[Records from a data source]
▼▼▼

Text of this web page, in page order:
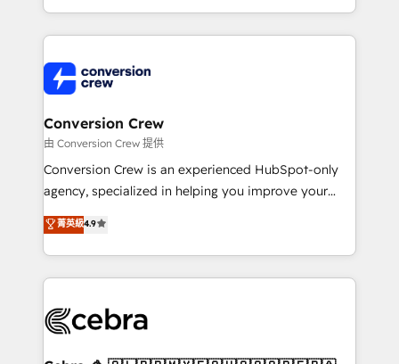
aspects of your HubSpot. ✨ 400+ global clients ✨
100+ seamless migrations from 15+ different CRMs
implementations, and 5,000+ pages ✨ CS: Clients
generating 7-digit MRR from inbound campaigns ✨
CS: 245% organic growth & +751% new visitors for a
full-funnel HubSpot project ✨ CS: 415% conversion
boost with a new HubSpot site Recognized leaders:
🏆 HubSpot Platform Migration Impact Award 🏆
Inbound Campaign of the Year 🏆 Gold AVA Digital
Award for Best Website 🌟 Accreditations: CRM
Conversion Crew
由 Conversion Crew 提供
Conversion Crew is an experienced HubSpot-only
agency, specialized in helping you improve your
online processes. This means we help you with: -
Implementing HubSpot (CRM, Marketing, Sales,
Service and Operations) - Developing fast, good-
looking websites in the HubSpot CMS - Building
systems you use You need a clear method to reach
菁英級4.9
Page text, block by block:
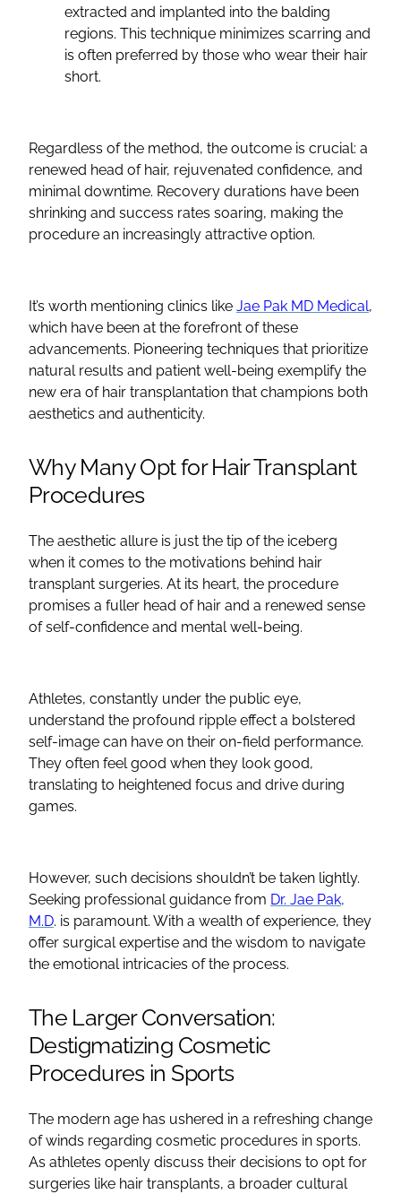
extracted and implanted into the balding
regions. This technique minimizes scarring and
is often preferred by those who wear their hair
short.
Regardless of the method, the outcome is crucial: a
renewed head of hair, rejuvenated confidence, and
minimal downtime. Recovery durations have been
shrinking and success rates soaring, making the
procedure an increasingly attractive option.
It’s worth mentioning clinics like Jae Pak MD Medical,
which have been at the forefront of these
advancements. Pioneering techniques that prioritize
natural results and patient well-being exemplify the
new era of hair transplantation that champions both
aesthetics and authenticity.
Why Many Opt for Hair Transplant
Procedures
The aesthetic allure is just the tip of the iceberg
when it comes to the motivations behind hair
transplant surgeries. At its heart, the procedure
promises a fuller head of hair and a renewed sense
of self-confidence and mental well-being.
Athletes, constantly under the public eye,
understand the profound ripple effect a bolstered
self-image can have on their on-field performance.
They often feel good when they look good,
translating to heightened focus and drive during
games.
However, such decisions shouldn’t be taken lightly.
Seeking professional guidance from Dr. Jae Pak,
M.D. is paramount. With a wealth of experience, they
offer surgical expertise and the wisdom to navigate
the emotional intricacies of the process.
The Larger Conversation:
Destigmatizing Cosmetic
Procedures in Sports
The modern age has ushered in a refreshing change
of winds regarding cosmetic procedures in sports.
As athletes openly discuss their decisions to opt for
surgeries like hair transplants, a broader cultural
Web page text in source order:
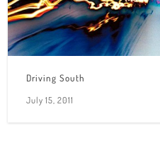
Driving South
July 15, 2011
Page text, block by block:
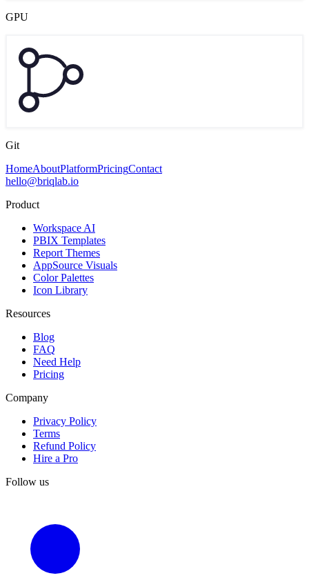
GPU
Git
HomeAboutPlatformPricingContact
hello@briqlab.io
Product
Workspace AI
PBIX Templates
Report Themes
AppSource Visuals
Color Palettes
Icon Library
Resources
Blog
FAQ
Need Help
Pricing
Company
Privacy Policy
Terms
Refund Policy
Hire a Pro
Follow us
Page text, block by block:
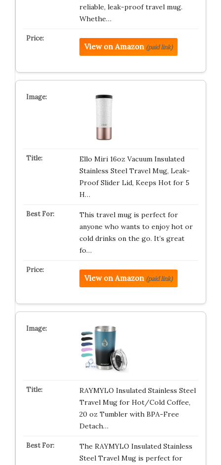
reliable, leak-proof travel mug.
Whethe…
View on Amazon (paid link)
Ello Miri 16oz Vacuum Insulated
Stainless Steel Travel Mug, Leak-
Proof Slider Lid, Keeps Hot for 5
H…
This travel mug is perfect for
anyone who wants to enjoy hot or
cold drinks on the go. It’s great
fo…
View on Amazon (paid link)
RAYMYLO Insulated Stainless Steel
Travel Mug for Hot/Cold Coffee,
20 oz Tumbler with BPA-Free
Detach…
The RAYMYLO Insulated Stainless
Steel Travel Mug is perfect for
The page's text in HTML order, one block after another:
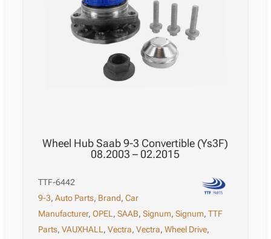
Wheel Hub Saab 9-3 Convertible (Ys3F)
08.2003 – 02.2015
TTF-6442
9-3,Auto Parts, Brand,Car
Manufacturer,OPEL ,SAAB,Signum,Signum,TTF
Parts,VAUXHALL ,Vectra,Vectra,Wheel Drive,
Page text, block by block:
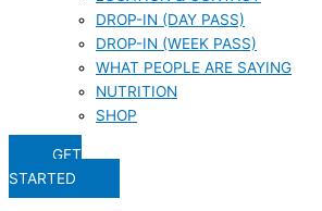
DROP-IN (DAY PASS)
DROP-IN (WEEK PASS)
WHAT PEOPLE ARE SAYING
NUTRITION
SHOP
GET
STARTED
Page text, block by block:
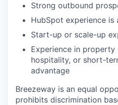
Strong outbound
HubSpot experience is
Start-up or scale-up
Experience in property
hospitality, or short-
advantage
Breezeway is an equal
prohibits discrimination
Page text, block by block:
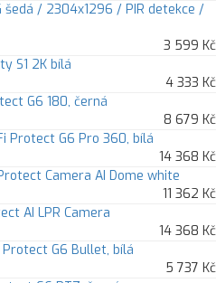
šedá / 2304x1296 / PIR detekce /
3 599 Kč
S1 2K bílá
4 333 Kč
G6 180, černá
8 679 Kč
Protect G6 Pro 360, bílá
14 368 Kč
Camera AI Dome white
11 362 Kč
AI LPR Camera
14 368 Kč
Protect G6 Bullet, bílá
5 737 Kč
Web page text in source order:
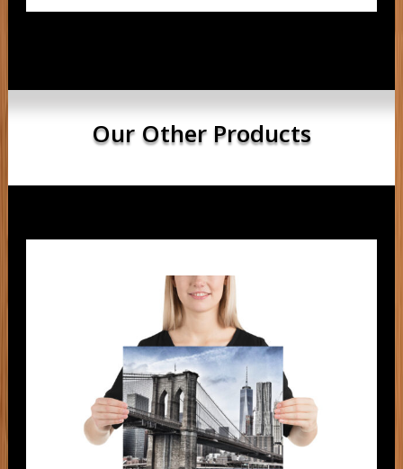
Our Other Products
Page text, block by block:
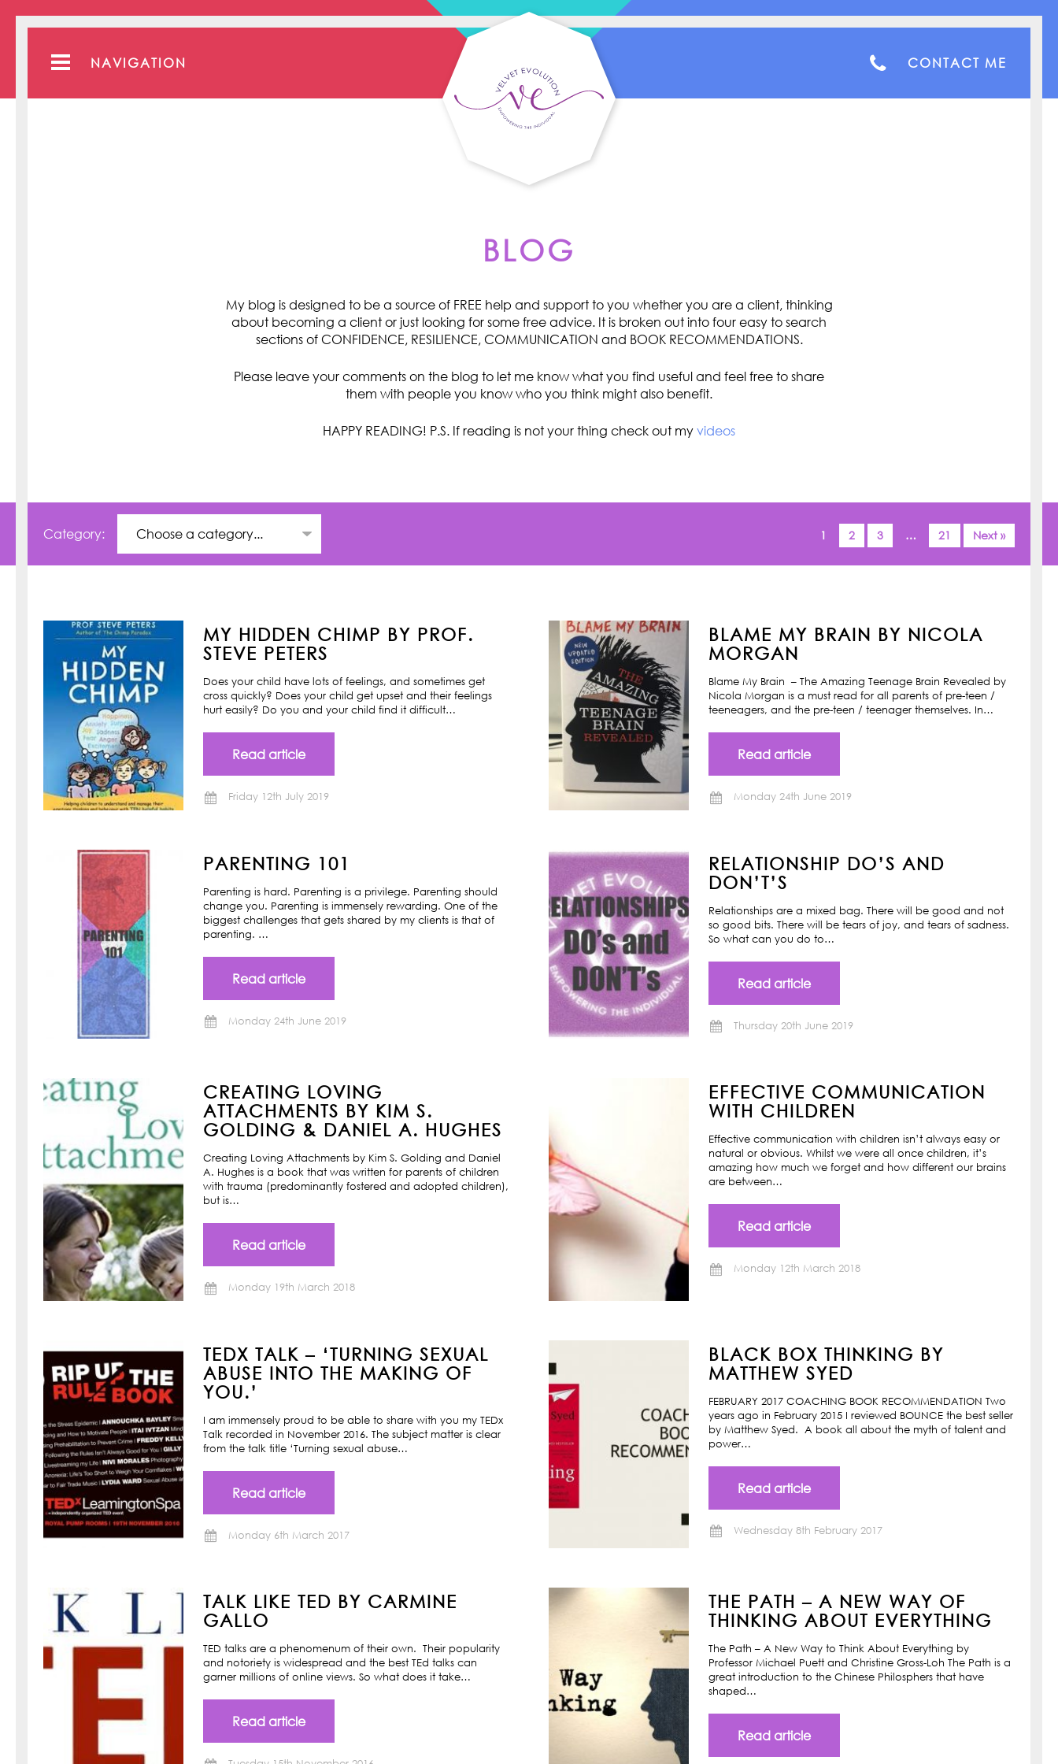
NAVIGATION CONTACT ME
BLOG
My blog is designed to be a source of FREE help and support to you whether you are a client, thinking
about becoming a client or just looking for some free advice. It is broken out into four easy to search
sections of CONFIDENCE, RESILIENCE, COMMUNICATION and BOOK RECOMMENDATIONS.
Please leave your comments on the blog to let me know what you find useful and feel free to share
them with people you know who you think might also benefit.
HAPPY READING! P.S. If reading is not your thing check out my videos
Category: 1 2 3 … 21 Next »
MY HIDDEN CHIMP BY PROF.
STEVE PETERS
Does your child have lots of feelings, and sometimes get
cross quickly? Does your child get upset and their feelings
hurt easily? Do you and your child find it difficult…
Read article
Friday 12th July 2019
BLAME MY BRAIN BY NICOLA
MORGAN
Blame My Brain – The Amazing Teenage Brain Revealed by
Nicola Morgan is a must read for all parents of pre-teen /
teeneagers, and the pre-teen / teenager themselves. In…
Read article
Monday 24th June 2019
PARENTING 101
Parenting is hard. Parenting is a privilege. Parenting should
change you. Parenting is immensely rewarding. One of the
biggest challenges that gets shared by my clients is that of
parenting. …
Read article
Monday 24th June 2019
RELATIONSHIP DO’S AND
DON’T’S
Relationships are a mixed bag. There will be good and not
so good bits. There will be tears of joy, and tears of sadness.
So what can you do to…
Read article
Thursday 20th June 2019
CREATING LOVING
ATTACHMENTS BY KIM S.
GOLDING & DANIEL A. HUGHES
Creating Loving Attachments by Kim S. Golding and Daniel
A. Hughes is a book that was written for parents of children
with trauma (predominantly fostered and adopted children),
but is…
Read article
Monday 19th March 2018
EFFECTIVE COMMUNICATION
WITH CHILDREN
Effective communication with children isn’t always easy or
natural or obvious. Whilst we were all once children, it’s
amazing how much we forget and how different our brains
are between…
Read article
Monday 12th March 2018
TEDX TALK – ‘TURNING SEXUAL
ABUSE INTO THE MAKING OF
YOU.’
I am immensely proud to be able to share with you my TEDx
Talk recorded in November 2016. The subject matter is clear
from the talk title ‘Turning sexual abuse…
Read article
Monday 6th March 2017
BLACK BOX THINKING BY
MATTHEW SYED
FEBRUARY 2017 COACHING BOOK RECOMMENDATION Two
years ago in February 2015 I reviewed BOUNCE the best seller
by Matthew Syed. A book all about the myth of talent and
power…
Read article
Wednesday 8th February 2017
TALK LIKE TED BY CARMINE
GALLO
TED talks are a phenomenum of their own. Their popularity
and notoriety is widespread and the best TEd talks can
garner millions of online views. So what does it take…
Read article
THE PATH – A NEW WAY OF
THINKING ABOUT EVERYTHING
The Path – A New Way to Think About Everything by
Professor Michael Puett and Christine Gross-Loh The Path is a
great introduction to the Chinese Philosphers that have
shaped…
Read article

▲▲▲

WHAT NEEDS TO BE DONE ▸
From the entries above, copy every line containing the word "being".

WRITTEN RESPONSE ▸
natural results and patient well-being exemplify the
of self-confidence and mental well-being.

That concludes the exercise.